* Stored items
BEGIN

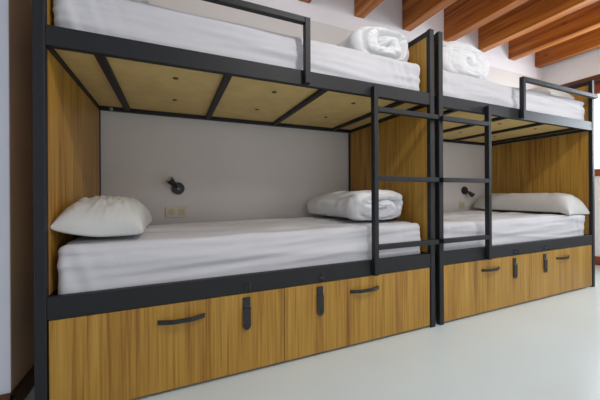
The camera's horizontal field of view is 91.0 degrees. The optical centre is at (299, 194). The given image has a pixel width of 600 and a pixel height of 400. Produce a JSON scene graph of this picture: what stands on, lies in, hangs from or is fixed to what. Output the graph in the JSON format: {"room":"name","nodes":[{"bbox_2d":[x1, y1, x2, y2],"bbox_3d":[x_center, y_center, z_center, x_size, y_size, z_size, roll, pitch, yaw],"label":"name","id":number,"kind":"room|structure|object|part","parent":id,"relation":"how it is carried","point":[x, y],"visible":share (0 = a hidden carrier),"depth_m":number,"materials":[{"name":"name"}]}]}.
{"room":"dormitory","nodes":[
{"label":"dormitory","id":0,"kind":"room"},
{"bbox_2d":[0,0,49,394],"bbox_3d":[-2.304,-0.597,1.170,2.082,2.980,0.855,0,0,-24],"label":"wall","id":1,"kind":"structure","parent":0,"point":[16,84],"depth_m":1.24,"materials":[{"name":"white paint"}]},
{"bbox_2d":[0,365,33,399],"bbox_3d":[-2.214,0.850,1.198,1.936,0.085,0.868,0,0,-24],"label":"baseboard","id":2,"kind":"structure","parent":1,"relation":"attached to","point":[26,384],"depth_m":1.26,"materials":[{"name":"brown wood"}]},
{"bbox_2d":[24,265,599,399],"bbox_3d":[1.031,0.936,0.694,7.800,0.120,4.690,0,0,-24],"label":"floor","id":3,"kind":"structure","parent":0,"point":[545,348],"depth_m":1.52,"materials":[{"name":"white concrete"}]},
{"bbox_2d":[32,0,438,399],"bbox_3d":[-0.250,-0.102,1.966,2.080,1.967,1.007,0,0,-24],"label":"bunk bed","id":4,"kind":"object","parent":3,"relation":"on","point":[125,343],"visible":0.92,"depth_m":1.50,"materials":[{"name":"wood"}]},
{"bbox_3d":[-1.002,-0.097,1.139,0.039,1.967,0.030,0,0,-24],"label":"post","id":5,"kind":"part","parent":4,"relation":"part of","materials":[{"name":"metal"}]},
{"bbox_3d":[-1.188,-0.847,1.575,0.018,0.381,0.915,0,0,-24],"label":"panel","id":6,"kind":"part","parent":4,"relation":"part of","materials":[{"name":"brown wood"}]},
{"bbox_3d":[-1.188,0.445,1.573,0.033,0.088,0.915,0,0,-24],"label":"rail","id":7,"kind":"part","parent":4,"relation":"part of","materials":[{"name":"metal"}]},
{"bbox_3d":[-1.193,-0.617,1.573,0.033,0.079,0.915,0,0,-24],"label":"rail","id":8,"kind":"part","parent":4,"relation":"part of","materials":[{"name":"metal"}]},
{"bbox_3d":[-1.185,-0.087,1.575,0.018,0.975,0.915,0,0,-24],"label":"panel","id":9,"kind":"part","parent":4,"relation":"part of","materials":[{"name":"brown wood"}]},
{"bbox_3d":[-1.380,-0.096,2.006,0.039,1.967,0.030,0,0,-24],"label":"post","id":10,"kind":"part","parent":4,"relation":"part of","materials":[{"name":"metal"}]},
{"bbox_3d":[-0.685,0.679,1.700,0.972,0.381,0.794,0,0,-24],"label":"drawer","id":11,"kind":"part","parent":4,"relation":"part of","materials":[{"name":"brown wood"}]},
{"bbox_3d":[-0.528,0.562,1.320,0.198,0.018,0.032,0,0,-24],"label":"handle","id":12,"kind":"part","parent":4,"relation":"part of","materials":[{"name":"black metal"}]},
{"bbox_3d":[-0.447,-0.622,2.410,2.002,0.079,0.030,0,0,-24],"label":"bed rail","id":13,"kind":"part","parent":4,"relation":"part of","materials":[{"name":"metal"}]},
{"bbox_2d":[52,0,419,90],"bbox_3d":[-0.266,-0.751,1.968,1.968,0.257,0.912,0,0,-24],"label":"mattress","id":14,"kind":"object","parent":4,"relation":"on","point":[128,19],"visible":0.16,"depth_m":1.44,"materials":[{"name":"white fabric"}]},
{"bbox_2d":[337,26,408,61],"bbox_3d":[0.414,-1.005,2.300,0.498,0.236,0.850,0,0,-24],"label":"duvet","id":15,"kind":"object","parent":14,"relation":"on","point":[381,41],"visible":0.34,"depth_m":1.92,"materials":[{"name":"white fabric"}]},
{"bbox_3d":[-0.071,-0.623,1.550,2.002,0.079,0.030,0,0,-24],"label":"bed rail","id":16,"kind":"part","parent":4,"relation":"part of","materials":[{"name":"metal"}]},
{"bbox_3d":[-0.066,0.439,1.550,2.002,0.088,0.030,0,0,-24],"label":"bed rail","id":17,"kind":"part","parent":4,"relation":"part of","materials":[{"name":"metal"}]},
{"bbox_2d":[57,216,420,294],"bbox_3d":[-0.259,0.315,1.975,1.959,0.254,0.904,0,0,-24],"label":"mattress","id":18,"kind":"object","parent":4,"relation":"on","point":[171,252],"visible":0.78,"depth_m":1.47,"materials":[{"name":"white fabric"}]},
{"bbox_2d":[50,195,151,236],"bbox_3d":[-0.989,0.099,1.565,0.327,0.189,0.700,0,0,-24],"label":"pillow","id":19,"kind":"object","parent":18,"relation":"on","point":[96,216],"visible":1,"depth_m":1.29,"materials":[{"name":"white fabric"}]},
{"bbox_2d":[307,190,402,220],"bbox_3d":[0.407,0.074,2.345,0.476,0.215,0.858,0,0,-24],"label":"duvet","id":20,"kind":"object","parent":18,"relation":"on","point":[353,205],"visible":0.93,"depth_m":2.02,"materials":[{"name":"white fabric"}]},
{"bbox_3d":[-0.479,-0.756,1.337,1.155,0.346,0.033,0,0,-24],"label":"guard rail","id":21,"kind":"part","parent":4,"relation":"part of","materials":[{"name":"metal"}]},
{"bbox_3d":[0.490,-0.106,2.821,0.039,1.967,0.030,0,0,-24],"label":"post","id":22,"kind":"part","parent":4,"relation":"part of","materials":[{"name":"metal"}]},
{"bbox_3d":[0.229,0.674,2.099,1.016,0.381,0.794,0,0,-24],"label":"drawer","id":23,"kind":"part","parent":4,"relation":"part of","materials":[{"name":"brown wood"}]},
{"bbox_3d":[0.385,0.557,1.718,0.199,0.018,0.032,0,0,-24],"label":"handle","id":24,"kind":"part","parent":4,"relation":"part of","materials":[{"name":"black metal"}]},
{"bbox_3d":[0.676,-0.627,2.388,0.033,0.079,0.915,0,0,-24],"label":"rail","id":25,"kind":"part","parent":4,"relation":"part of","materials":[{"name":"metal"}]},
{"bbox_3d":[0.672,-0.097,2.385,0.018,0.975,0.915,0,0,-24],"label":"panel","id":26,"kind":"part","parent":4,"relation":"part of","materials":[{"name":"brown wood"}]},
{"bbox_3d":[0.668,-0.858,2.385,0.018,0.381,0.915,0,0,-24],"label":"panel","id":27,"kind":"part","parent":4,"relation":"part of","materials":[{"name":"brown wood"}]},
{"bbox_3d":[0.868,-0.108,1.955,0.039,1.967,0.030,0,0,-24],"label":"post","id":28,"kind":"part","parent":4,"relation":"part of","materials":[{"name":"metal"}]},
{"bbox_2d":[434,31,597,324],"bbox_3d":[1.661,-0.112,2.799,2.007,1.967,1.007,0,0,-24],"label":"bunk bed","id":29,"kind":"object","parent":3,"relation":"on","point":[526,151],"visible":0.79,"depth_m":2.44,"materials":[{"name":"wood"}]},
{"bbox_3d":[0.755,-0.858,2.423,0.018,0.381,0.915,0,0,-24],"label":"panel","id":30,"kind":"part","parent":29,"relation":"part of","materials":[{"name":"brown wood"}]},
{"bbox_3d":[0.760,-0.098,2.423,0.018,0.975,0.915,0,0,-24],"label":"panel","id":31,"kind":"part","parent":29,"relation":"part of","materials":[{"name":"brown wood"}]},
{"bbox_3d":[0.942,-0.108,1.987,0.039,1.967,0.030,0,0,-24],"label":"post","id":32,"kind":"part","parent":29,"relation":"part of","materials":[{"name":"metal"}]},
{"bbox_3d":[1.464,-0.632,3.244,1.929,0.079,0.030,0,0,-24],"label":"bed rail","id":33,"kind":"part","parent":29,"relation":"part of","materials":[{"name":"metal"}]},
{"bbox_3d":[1.250,0.669,2.544,0.956,0.381,0.794,0,0,-24],"label":"drawer","id":34,"kind":"part","parent":29,"relation":"part of","materials":[{"name":"brown wood"}]},
{"bbox_3d":[1.415,0.551,2.168,0.200,0.018,0.032,0,0,-24],"label":"handle","id":35,"kind":"part","parent":29,"relation":"part of","materials":[{"name":"black metal"}]},
{"bbox_2d":[443,210,584,250],"bbox_3d":[1.656,0.307,2.808,1.879,0.249,0.909,0,0,-24],"label":"mattress","id":36,"kind":"object","parent":29,"relation":"on","point":[508,227],"visible":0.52,"depth_m":2.42,"materials":[{"name":"white fabric"}]},
{"bbox_2d":[474,193,589,214],"bbox_3d":[2.373,0.084,3.108,0.338,0.203,0.910,0,0,-24],"label":"pillow","id":37,"kind":"object","parent":36,"relation":"on","point":[568,204],"visible":0.91,"depth_m":2.88,"materials":[{"name":"white fabric"}]},
{"bbox_2d":[443,70,584,119],"bbox_3d":[1.651,-0.761,2.806,1.879,0.254,0.909,0,0,-24],"label":"mattress","id":38,"kind":"object","parent":29,"relation":"on","point":[456,85],"visible":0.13,"depth_m":2.30,"materials":[{"name":"white fabric"}]},
{"bbox_2d":[443,41,488,79],"bbox_3d":[1.139,-1.032,2.596,0.563,0.284,0.811,0,0,-24],"label":"duvet","id":39,"kind":"object","parent":38,"relation":"on","point":[460,58],"visible":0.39,"depth_m":2.21,"materials":[{"name":"white fabric"}]},
{"bbox_2d":[528,87,574,98],"bbox_3d":[2.299,-0.974,3.066,0.399,0.165,0.720,0,0,-24],"label":"pillow","id":40,"kind":"object","parent":38,"relation":"on","point":[543,90],"visible":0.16,"depth_m":2.75,"materials":[{"name":"white fabric"}]},
{"bbox_3d":[1.839,-0.634,2.383,1.929,0.079,0.030,0,0,-24],"label":"bed rail","id":41,"kind":"part","parent":29,"relation":"part of","materials":[{"name":"metal"}]},
{"bbox_3d":[1.845,0.428,2.384,1.929,0.088,0.030,0,0,-24],"label":"bed rail","id":42,"kind":"part","parent":29,"relation":"part of","materials":[{"name":"metal"}]},
{"bbox_3d":[2.553,-0.638,3.207,0.033,0.079,0.915,0,0,-24],"label":"rail","id":43,"kind":"part","parent":29,"relation":"part of","materials":[{"name":"metal"}]},
{"bbox_3d":[2.550,-0.108,3.204,0.018,0.975,0.915,0,0,-24],"label":"panel","id":44,"kind":"part","parent":29,"relation":"part of","materials":[{"name":"brown wood"}]},
{"bbox_3d":[2.248,-0.760,2.526,1.135,0.324,0.033,0,0,-24],"label":"guard rail","id":45,"kind":"part","parent":29,"relation":"part of","materials":[{"name":"metal"}]},
{"bbox_3d":[2.132,0.664,2.929,0.960,0.381,0.794,0,0,-24],"label":"drawer","id":46,"kind":"part","parent":29,"relation":"part of","materials":[{"name":"brown wood"}]},
{"bbox_3d":[2.285,0.546,2.547,0.195,0.018,0.032,0,0,-24],"label":"handle","id":47,"kind":"part","parent":29,"relation":"part of","materials":[{"name":"black metal"}]},
{"bbox_3d":[2.546,-0.854,3.204,0.018,0.352,0.915,0,0,-24],"label":"panel","id":48,"kind":"part","parent":29,"relation":"part of","materials":[{"name":"brown wood"}]},
{"bbox_3d":[2.745,-0.103,2.774,0.039,1.938,0.030,0,0,-24],"label":"post","id":49,"kind":"part","parent":29,"relation":"part of","materials":[{"name":"metal"}]},
{"bbox_2d":[101,0,542,224],"bbox_3d":[0.115,-0.611,2.773,7.800,2.980,0.150,0,0,-24],"label":"wall","id":50,"kind":"structure","parent":0,"point":[227,171],"depth_m":2.48,"materials":[{"name":"paint"}]},
{"bbox_2d":[166,177,184,193],"bbox_3d":[-0.936,-0.065,2.199,0.072,0.130,0.143,0,0,27],"label":"reading lamp","id":51,"kind":"object","parent":50,"relation":"attached to","point":[177,187],"visible":1,"depth_m":2.21,"materials":[{"name":"black metal"}]},
{"bbox_3d":[-0.921,-0.046,2.226,0.092,0.092,0.023,0,0,-24],"label":"wall plate","id":52,"kind":"part","parent":51,"relation":"part of","materials":[{"name":"black metal"}]},
{"bbox_2d":[165,206,187,217],"bbox_3d":[-0.932,0.133,2.225,0.155,0.082,0.016,0,0,-24],"label":"power outlet","id":53,"kind":"object","parent":50,"relation":"attached to","point":[170,212],"visible":1,"depth_m":2.22,"materials":[{"name":"beige plastic"}]},
{"bbox_2d":[168,209,174,215],"bbox_3d":[-0.964,0.134,2.207,0.050,0.050,0.004,0,0,-24],"label":"socket","id":54,"kind":"object","parent":53,"relation":"attached to","point":[171,212],"depth_m":2.21,"materials":[{"name":"beige plastic"}]},
{"bbox_2d":[178,209,184,214],"bbox_3d":[-0.896,0.133,2.235,0.048,0.048,0.006,0,0,-24],"label":"socket","id":55,"kind":"object","parent":53,"relation":"attached to","point":[180,211],"depth_m":2.23,"materials":[{"name":"beige plastic"}]},
{"bbox_2d":[459,202,464,208],"bbox_3d":[1.907,0.124,3.465,0.082,0.082,0.014,0,0,-24],"label":"power outlet","id":56,"kind":"object","parent":50,"relation":"attached to","point":[461,204],"visible":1,"depth_m":3.46,"materials":[{"name":"beige plastic"}]},
{"bbox_2d":[461,187,474,196],"bbox_3d":[1.973,-0.030,3.469,0.146,0.127,0.070,0,0,13],"label":"reading lamp","id":57,"kind":"object","parent":50,"relation":"attached to","point":[464,190],"visible":1,"depth_m":3.46,"materials":[{"name":"black metal"}]},
{"bbox_3d":[1.943,-0.047,3.475,0.092,0.092,0.023,0,0,-24],"label":"wall plate","id":58,"kind":"part","parent":57,"relation":"part of","materials":[{"name":"black metal"}]},
{"bbox_2d":[543,48,599,256],"bbox_3d":[4.414,-0.633,2.172,0.300,2.980,4.390,0,0,-24],"label":"wall","id":59,"kind":"structure","parent":0,"point":[587,64],"depth_m":3.72,"materials":[{"name":"white paint"}]},
{"bbox_2d":[561,74,599,86],"bbox_3d":[3.961,-1.427,3.187,0.314,0.070,2.150,0,0,-24],"label":"trim","id":60,"kind":"structure","parent":59,"relation":"attached to","point":[596,78],"depth_m":3.70,"materials":[{"name":"brown wood"}]},
{"bbox_2d":[594,83,599,175],"bbox_3d":[3.902,-0.828,3.182,0.230,1.205,1.950,0,0,-24],"label":"window","id":61,"kind":"structure","parent":59,"relation":"in","point":[596,86],"depth_m":3.72,"materials":[{"name":"brown wood"}]},
{"bbox_2d":[595,256,599,264],"bbox_3d":[4.275,0.805,2.108,0.020,0.105,4.389,0,0,-24],"label":"baseboard","id":62,"kind":"structure","parent":59,"relation":"attached to","point":[597,258],"depth_m":3.59,"materials":[{"name":"brown wood"}]},
{"bbox_3d":[1.015,-2.154,0.692,7.800,0.100,4.690,0,0,-24],"label":"ceiling","id":63,"kind":"structure","parent":0,"visible":0},
{"bbox_2d":[354,0,383,17],"bbox_3d":[1.457,-1.923,0.884,0.116,0.368,4.390,0,0,-24],"label":"ceiling beam","id":64,"kind":"structure","parent":63,"relation":"attached to","point":[362,8],"depth_m":2.78,"materials":[{"name":"brown wood"}]},
{"bbox_2d":[402,0,455,30],"bbox_3d":[2.007,-1.926,1.124,0.119,0.368,4.390,0,0,-24],"label":"ceiling beam","id":65,"kind":"structure","parent":63,"relation":"attached to","point":[415,13],"depth_m":2.93,"materials":[{"name":"brown wood"}]},
{"bbox_2d":[444,0,528,41],"bbox_3d":[2.566,-1.929,1.368,0.115,0.368,4.390,0,0,-24],"label":"ceiling beam","id":66,"kind":"structure","parent":63,"relation":"attached to","point":[462,17],"depth_m":3.07,"materials":[{"name":"brown wood"}]},
{"bbox_2d":[478,0,598,51],"bbox_3d":[3.098,-1.932,1.600,0.117,0.367,4.390,0,0,-24],"label":"ceiling beam","id":67,"kind":"structure","parent":63,"relation":"attached to","point":[531,15],"depth_m":3.13,"materials":[{"name":"brown wood"}]},
{"bbox_2d":[509,0,599,60],"bbox_3d":[3.635,-1.935,1.834,0.116,0.367,4.390,0,0,-24],"label":"ceiling beam","id":68,"kind":"structure","parent":63,"relation":"attached to","point":[585,19],"depth_m":3.35,"materials":[{"name":"brown wood"}]},
{"bbox_2d":[535,27,599,67],"bbox_3d":[4.161,-1.938,2.064,0.116,0.368,4.390,0,0,-24],"label":"ceiling beam","id":69,"kind":"structure","parent":63,"relation":"attached to","point":[588,41],"depth_m":3.71,"materials":[{"name":"brown wood"}]}
]}

END

* REQUIRED ACTION
Go through the entries and copy every line that has "plastic".

* SOLUTION TO THE PROBLEM
{"bbox_2d":[165,206,187,217],"bbox_3d":[-0.932,0.133,2.225,0.155,0.082,0.016,0,0,-24],"label":"power outlet","id":53,"kind":"object","parent":50,"relation":"attached to","point":[170,212],"visible":1,"depth_m":2.22,"materials":[{"name":"beige plastic"}]},
{"bbox_2d":[168,209,174,215],"bbox_3d":[-0.964,0.134,2.207,0.050,0.050,0.004,0,0,-24],"label":"socket","id":54,"kind":"object","parent":53,"relation":"attached to","point":[171,212],"depth_m":2.21,"materials":[{"name":"beige plastic"}]},
{"bbox_2d":[178,209,184,214],"bbox_3d":[-0.896,0.133,2.235,0.048,0.048,0.006,0,0,-24],"label":"socket","id":55,"kind":"object","parent":53,"relation":"attached to","point":[180,211],"depth_m":2.23,"materials":[{"name":"beige plastic"}]},
{"bbox_2d":[459,202,464,208],"bbox_3d":[1.907,0.124,3.465,0.082,0.082,0.014,0,0,-24],"label":"power outlet","id":56,"kind":"object","parent":50,"relation":"attached to","point":[461,204],"visible":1,"depth_m":3.46,"materials":[{"name":"beige plastic"}]},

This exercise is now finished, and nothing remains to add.